Last week we had headlines warning families against the purchasing of human milk from anonymous sources via the Internet. "Moms beware..." "Dangerous bacteria..." "Breast milk sold online may have harmful bacteria..." blared the headlines. (See my blog post "Something smells off and it's not the milk."
This week we have a helpful not-for-profit organization with the "vital health news" that donor breast milk is "contaminated." The CDC says so! (Not.) Oh no! But wait, there's more. Bovine colostrum to the rescue! You don't have to buy that dangerous, icky, filthy human milk. You can purchase quality cow colostrum for your baby!

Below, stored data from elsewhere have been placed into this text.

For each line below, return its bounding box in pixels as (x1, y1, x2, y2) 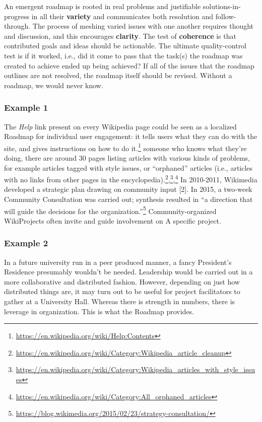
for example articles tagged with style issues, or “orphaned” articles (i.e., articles (4, 162, 253, 173)
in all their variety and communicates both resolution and (31, 11, 214, 21)
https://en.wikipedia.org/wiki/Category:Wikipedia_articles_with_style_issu (16, 364, 255, 375)
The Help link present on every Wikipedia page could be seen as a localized (4, 121, 237, 131)
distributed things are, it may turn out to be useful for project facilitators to (4, 286, 240, 297)
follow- (215, 11, 236, 21)
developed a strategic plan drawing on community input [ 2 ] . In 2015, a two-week (4, 184, 252, 194)
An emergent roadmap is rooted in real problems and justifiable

Product sales website warning of "New CDC Research showing "contaminated" donor breast milk. |
These same bodies govern how infant formula is manufactured. In 81 countries around the world of there are outright laws preventing the marketing of products like this. In North America our health authorities have declined to ban the marketing of these products, but they have asserted their regulatory authority over the kinds of ingredients that can be included in breast milk substitutes, and they monitor the manufacturing of infant formula to try to keep dangerous pathogens from harming newborn infants.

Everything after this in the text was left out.